Your objective
Search the material below for lines containing the string "condizioni", and copy every one you find.

The records
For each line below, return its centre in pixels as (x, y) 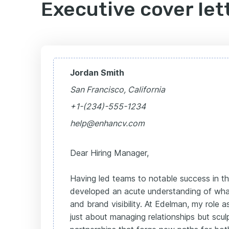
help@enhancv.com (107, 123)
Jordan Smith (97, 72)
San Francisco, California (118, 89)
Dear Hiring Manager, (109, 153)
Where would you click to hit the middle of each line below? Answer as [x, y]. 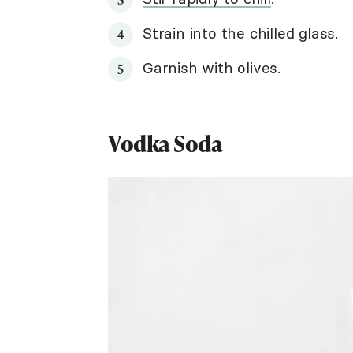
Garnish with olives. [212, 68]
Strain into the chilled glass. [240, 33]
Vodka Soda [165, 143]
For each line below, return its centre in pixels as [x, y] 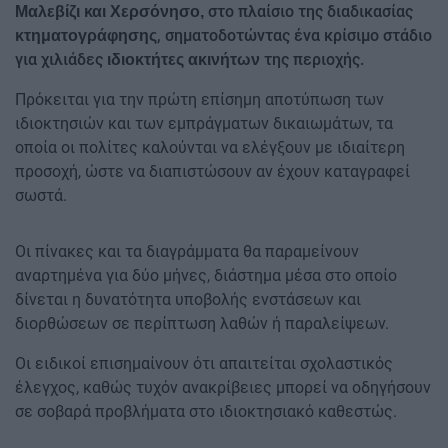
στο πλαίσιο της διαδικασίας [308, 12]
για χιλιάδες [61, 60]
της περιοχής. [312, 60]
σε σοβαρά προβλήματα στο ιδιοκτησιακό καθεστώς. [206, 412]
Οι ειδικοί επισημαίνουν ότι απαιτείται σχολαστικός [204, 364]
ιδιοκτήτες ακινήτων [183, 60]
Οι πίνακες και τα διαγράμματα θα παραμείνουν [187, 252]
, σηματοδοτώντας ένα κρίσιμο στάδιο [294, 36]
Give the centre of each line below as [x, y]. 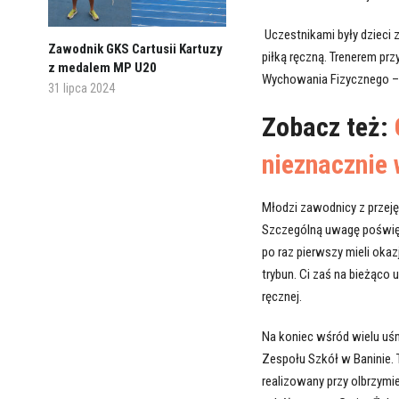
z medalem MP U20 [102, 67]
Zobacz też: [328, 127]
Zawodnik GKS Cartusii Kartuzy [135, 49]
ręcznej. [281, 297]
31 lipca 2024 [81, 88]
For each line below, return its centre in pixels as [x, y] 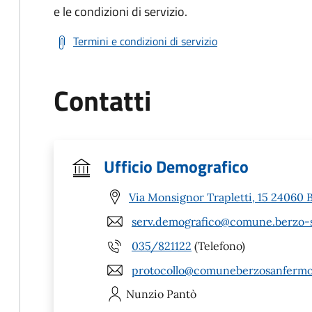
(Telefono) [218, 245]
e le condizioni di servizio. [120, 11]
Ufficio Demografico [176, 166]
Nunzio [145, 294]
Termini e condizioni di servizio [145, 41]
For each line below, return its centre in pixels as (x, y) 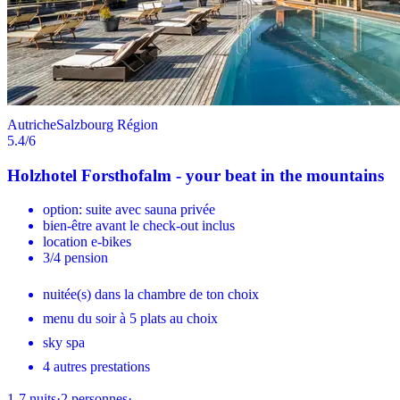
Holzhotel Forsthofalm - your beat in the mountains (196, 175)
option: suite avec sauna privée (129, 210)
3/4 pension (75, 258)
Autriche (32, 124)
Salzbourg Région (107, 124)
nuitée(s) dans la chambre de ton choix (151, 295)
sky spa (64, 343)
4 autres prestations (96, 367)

--

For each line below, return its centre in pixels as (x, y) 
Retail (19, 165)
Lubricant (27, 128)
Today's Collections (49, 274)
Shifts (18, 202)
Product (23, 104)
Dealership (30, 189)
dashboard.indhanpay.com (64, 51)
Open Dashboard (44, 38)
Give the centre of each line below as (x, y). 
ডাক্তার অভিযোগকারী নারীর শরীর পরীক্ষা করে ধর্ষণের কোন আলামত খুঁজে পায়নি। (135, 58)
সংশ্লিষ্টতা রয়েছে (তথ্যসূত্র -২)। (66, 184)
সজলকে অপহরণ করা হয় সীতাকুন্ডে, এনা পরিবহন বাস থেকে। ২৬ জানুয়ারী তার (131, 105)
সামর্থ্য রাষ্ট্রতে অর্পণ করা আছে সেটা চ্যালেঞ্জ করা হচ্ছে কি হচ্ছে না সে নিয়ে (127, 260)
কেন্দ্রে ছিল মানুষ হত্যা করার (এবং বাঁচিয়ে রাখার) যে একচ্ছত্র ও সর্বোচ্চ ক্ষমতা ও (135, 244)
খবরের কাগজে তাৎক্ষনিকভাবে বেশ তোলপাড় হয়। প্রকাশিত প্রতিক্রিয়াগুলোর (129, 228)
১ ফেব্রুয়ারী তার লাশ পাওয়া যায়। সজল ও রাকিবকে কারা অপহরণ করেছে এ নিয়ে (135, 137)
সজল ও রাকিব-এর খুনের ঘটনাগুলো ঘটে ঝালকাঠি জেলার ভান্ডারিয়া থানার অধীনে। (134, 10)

Answer box
e le condizioni di servizio. [120, 11]
Termini e condizioni di servizio [145, 41]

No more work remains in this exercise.